=== Section Start ===
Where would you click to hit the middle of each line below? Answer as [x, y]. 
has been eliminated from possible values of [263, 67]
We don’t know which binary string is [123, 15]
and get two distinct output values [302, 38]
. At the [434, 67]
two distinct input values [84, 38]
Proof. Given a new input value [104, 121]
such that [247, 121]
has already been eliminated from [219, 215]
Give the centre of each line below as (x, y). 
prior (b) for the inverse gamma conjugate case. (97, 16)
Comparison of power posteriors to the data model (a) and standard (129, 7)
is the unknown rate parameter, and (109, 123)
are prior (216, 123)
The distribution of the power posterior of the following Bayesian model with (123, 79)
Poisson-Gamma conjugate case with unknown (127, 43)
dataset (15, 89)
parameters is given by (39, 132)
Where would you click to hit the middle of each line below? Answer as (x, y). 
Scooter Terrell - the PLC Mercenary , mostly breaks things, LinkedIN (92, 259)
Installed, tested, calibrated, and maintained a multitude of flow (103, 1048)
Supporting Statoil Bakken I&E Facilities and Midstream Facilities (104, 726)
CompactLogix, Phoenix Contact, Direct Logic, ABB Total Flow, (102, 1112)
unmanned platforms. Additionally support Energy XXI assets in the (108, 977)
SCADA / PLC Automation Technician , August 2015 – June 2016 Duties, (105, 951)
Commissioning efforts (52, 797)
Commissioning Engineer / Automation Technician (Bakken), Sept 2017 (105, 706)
=== Section End ===
=== Section Start ===
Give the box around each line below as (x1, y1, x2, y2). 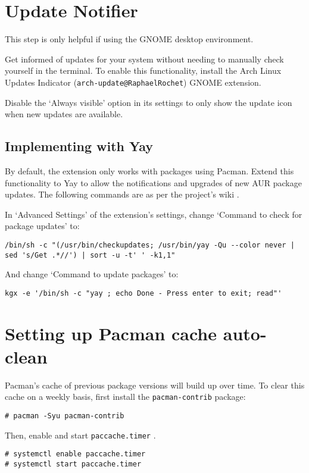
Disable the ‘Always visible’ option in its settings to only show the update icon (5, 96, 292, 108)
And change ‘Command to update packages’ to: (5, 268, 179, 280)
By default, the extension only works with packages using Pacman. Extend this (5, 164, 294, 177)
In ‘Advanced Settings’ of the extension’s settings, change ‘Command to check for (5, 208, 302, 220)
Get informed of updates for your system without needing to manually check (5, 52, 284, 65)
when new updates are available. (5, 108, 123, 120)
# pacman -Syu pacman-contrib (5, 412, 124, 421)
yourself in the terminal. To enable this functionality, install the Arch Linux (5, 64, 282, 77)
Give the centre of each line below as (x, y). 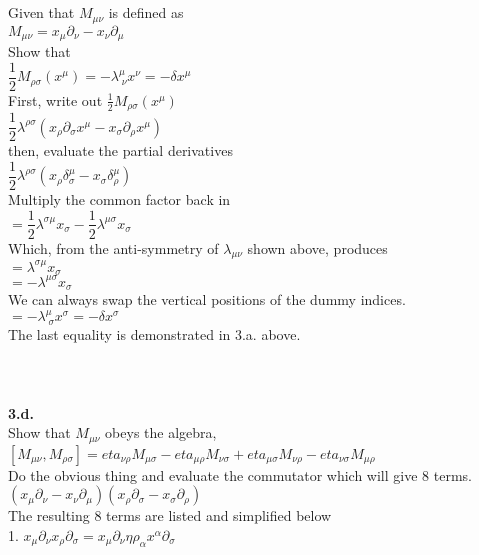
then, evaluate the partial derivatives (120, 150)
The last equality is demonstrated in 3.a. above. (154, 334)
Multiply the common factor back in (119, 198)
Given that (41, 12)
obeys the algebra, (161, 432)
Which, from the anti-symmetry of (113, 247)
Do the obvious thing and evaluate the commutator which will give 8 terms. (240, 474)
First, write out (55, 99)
=== Section End ===
- What to do:
Report only how many lines in the entries above contain the string "unknown".

- Result:
2